Question

Consider the function \(f: \mathbb{R} \times \mathbb{N} \rightarrow \mathbb{N} \times \mathbb{R}\) defined as \(f(x, y)=(y, 3 x y) .\) Check that this is bijective; find its inverse.

Short answer

The function \(f(x, y)=(y, 3 x y)\) is bijective and its inverse is given by \(f^{-1}(a, b) = (\frac{b}{3a}, a)\).

Step-by-step solution

Prove injectiveness

Let's take two pairs \((x_1, y_1)\) and \((x_2, y_2)\) from \(\mathbb{R} \times \mathbb{N}\).

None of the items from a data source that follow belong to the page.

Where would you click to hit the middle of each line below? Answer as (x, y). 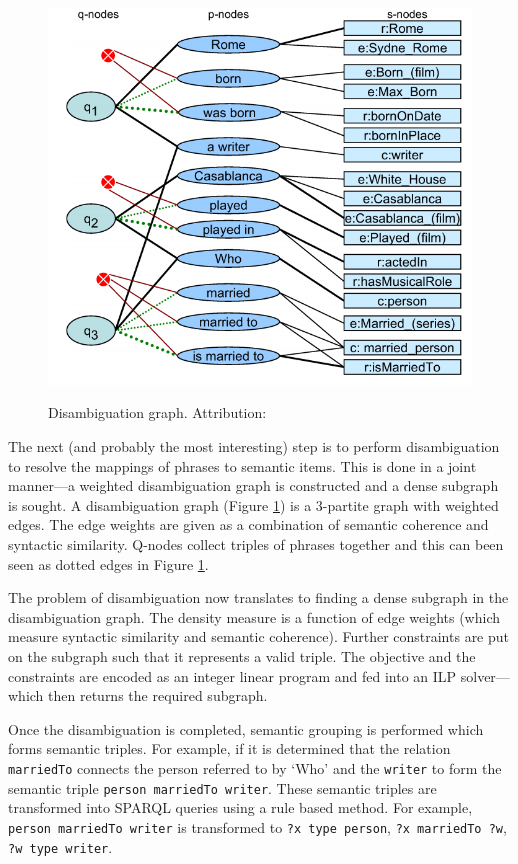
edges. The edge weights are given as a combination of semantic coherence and (248, 524)
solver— (485, 675)
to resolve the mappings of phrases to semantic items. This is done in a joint (242, 465)
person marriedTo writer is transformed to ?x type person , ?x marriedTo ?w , (257, 826)
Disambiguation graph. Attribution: (157, 412)
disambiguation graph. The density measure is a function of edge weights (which (254, 616)
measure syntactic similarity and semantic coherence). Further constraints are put (259, 636)
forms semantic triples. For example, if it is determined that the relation (229, 748)

Assume that \(f(x_1, y_1) = f(x_2, y_2)\), thus \((y_1, 3x_1y_1) = (y_2, 3x_2y_2)\). For these two pairs to be equal, both the first and second elements from each pair must be equal. This gives us two equations: \(y_1 = y_2\) and \(3x_1y_1 = 3x_2y_2\). Since \(y_1 = y_2\), it means \(3x_1y_1 = 3x_1y_2\), and simplifying further, it can be concluded that \(x_1 = x_2\). Therefore the function is injective.

Prove surjectiveness

A function is surjective if for every pair \((a, b)\) in the codomain, that is, in \(\mathbb{N} \times \mathbb{R}\), there exists a pair \((x, y)\) in the domain, such that \(f(x, y) = (a, b)\). We can see that by choosing \(x = \frac{b}{3a}\) and \(y = a\), where \((a, b) \in \mathbb{N} \times \mathbb{R}\), it results in \(f(x, y) = (a, 3 * (\frac{b}{3a}) * a) = (a, b)\). Hence, the function is surjective.

Find the inverse function

The inverse of a function reverses the direction of the mapping. The inverse of \(f: \mathbb{R} \times \mathbb{N} \rightarrow \mathbb{N} \times \mathbb{R}\), denoted as \(f^{-1}\), will map from \(\mathbb{N} \times \mathbb{R}\) to \(\mathbb{R} \times \mathbb{N}\). From the previous steps, we know that if \(f(x, y) = (a, b)\), you can solve for \(x\) and \(y\) in terms of \(a\) and \(b\) as \(x = \frac{b}{3a}\) and \(y = a\). Therefore, the inverse function \(f^{-1}(a, b) = (\frac{b}{3a}, a)\).